Assignment:
Please reproduce, exactly as given, the lines running from the start of the data to the line containing "GET STARTED", inclusive, and omit the pictures.

Dataset items:
• • •
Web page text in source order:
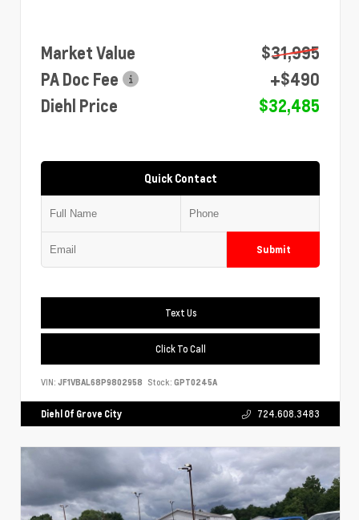
Market Value
$31,995
PA Doc Fee
+$490
Diehl Price
$32,485
Quick Contact
Submit
Text Us
Click To Call
VIN: JF1VBAL68P9802958 Stock: GPT0245A
Diehl Of Grove City 724.608.3483
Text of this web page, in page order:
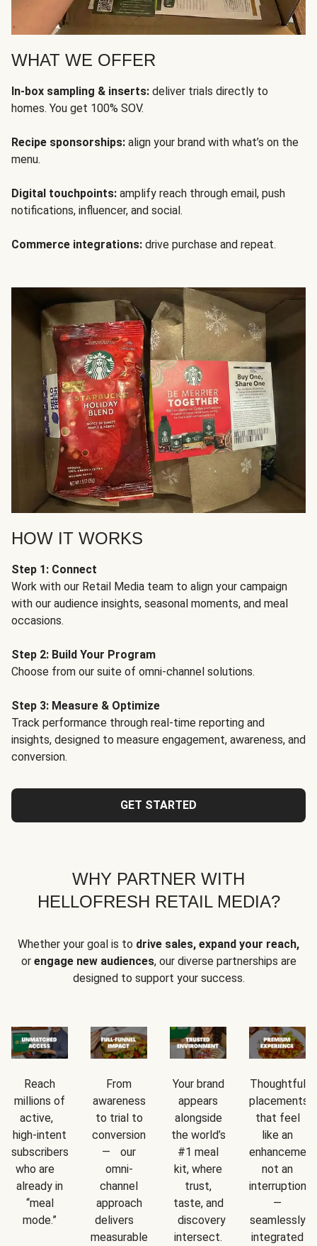
WHAT WE OFFER
In-box sampling & inserts: deliver trials directly to
homes. You get 100% SOV.
Recipe sponsorships: align your brand with what’s on the
menu.
Digital touchpoints: amplify reach through email, push
notifications, influencer, and social.
Commerce integrations: drive purchase and repeat.
HOW IT WORKS
Step 1: Connect
Work with our Retail Media team to align your campaign
with our audience insights, seasonal moments, and meal
occasions.
Step 2: Build Your Program
Choose from our suite of omni-channel solutions.
Step 3: Measure & Optimize
Track performance through real-time reporting and
insights, designed to measure engagement, awareness, and
conversion.
GET STARTED
WHY PARTNER WITH
HELLOFRESH RETAIL MEDIA?
Whether your goal is to drive sales, expand your reach,
or engage new audiences, our diverse partnerships are
designed to support your success.
Reach
millions of
active,
high-intent
subscribers
who are
already in
“meal
mode.”
From
awareness
to trial to
conversion
— our
omni-
channel
approach
delivers
measurable
Your brand
appears
alongside
the world’s
#1 meal
kit, where
trust,
taste, and
discovery
intersect.
Thoughtful
placements
that feel
like an
not an
interruption
—
seamlessly
integrated
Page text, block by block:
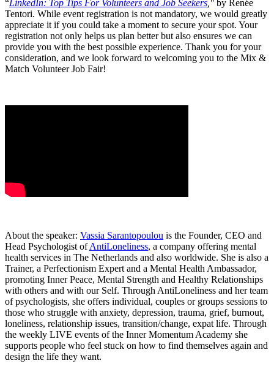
• • •
Exercise solution:
Web page text in source order:
Market Value
$31,995
PA Doc Fee
+$490
Diehl Price
$32,485
Quick Contact
Submit
Text Us
Click To Call
VIN: JF1VBAL68P9802958 Stock: GPT0245A
Diehl Of Grove City 724.608.3483
Text of this web page, in page order:
WHAT WE OFFER
In-box sampling & inserts: deliver trials directly to
homes. You get 100% SOV.
Recipe sponsorships: align your brand with what’s on the
menu.
Digital touchpoints: amplify reach through email, push
notifications, influencer, and social.
Commerce integrations: drive purchase and repeat.
HOW IT WORKS
Step 1: Connect
Work with our Retail Media team to align your campaign
with our audience insights, seasonal moments, and meal
occasions.
Step 2: Build Your Program
Choose from our suite of omni-channel solutions.
Step 3: Measure & Optimize
Track performance through real-time reporting and
insights, designed to measure engagement, awareness, and
conversion.
GET STARTED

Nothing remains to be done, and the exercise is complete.